→ DATASET CONTENT:
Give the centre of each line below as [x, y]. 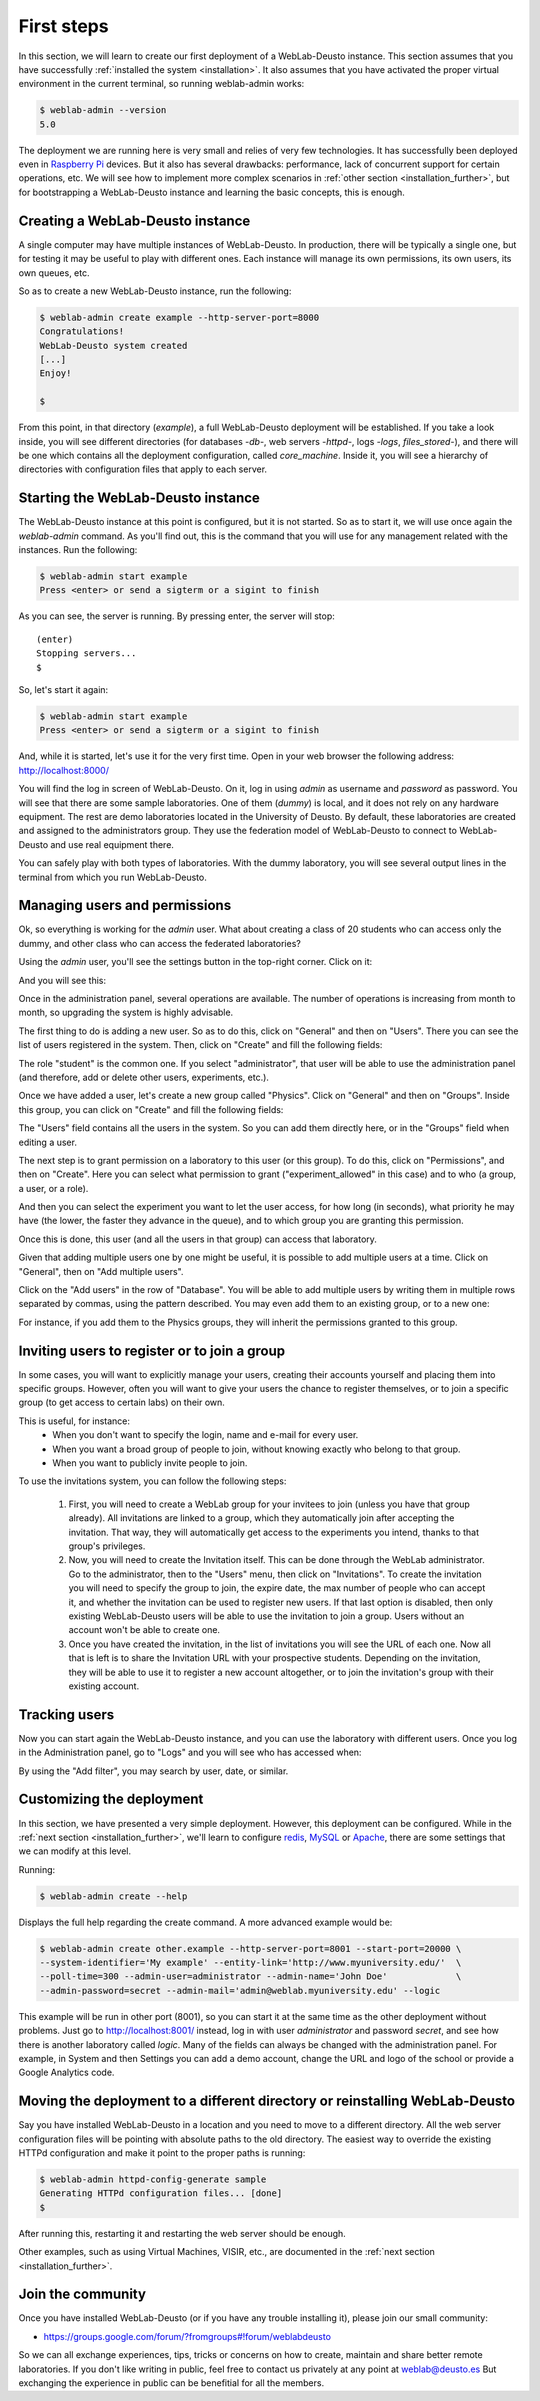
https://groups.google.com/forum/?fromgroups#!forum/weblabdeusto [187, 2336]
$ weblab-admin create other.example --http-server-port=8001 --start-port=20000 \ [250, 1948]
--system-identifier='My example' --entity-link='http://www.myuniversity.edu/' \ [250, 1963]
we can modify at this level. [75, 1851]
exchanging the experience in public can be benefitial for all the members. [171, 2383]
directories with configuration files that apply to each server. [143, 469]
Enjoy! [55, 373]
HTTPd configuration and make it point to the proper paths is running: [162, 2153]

---

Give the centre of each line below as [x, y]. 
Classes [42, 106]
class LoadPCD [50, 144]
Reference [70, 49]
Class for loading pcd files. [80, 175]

* * *

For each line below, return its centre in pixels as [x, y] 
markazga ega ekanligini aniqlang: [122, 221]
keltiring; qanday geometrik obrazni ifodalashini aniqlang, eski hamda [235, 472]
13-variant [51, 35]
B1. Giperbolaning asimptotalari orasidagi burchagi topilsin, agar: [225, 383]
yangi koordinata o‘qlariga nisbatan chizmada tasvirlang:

→ TASK OBJECTIVE:
The entries above hold a line with "B1. Giperbolaning asimptotalari" and a later line with "yangi koordinata o‘qlariga". Write out exactly those lines and all lines between, nothing more.

→ RESULT:
B1. Giperbolaning asimptotalari orasidagi burchagi topilsin, agar: [225, 383]
yangi koordinata o‘qlariga nisbatan chizmada tasvirlang:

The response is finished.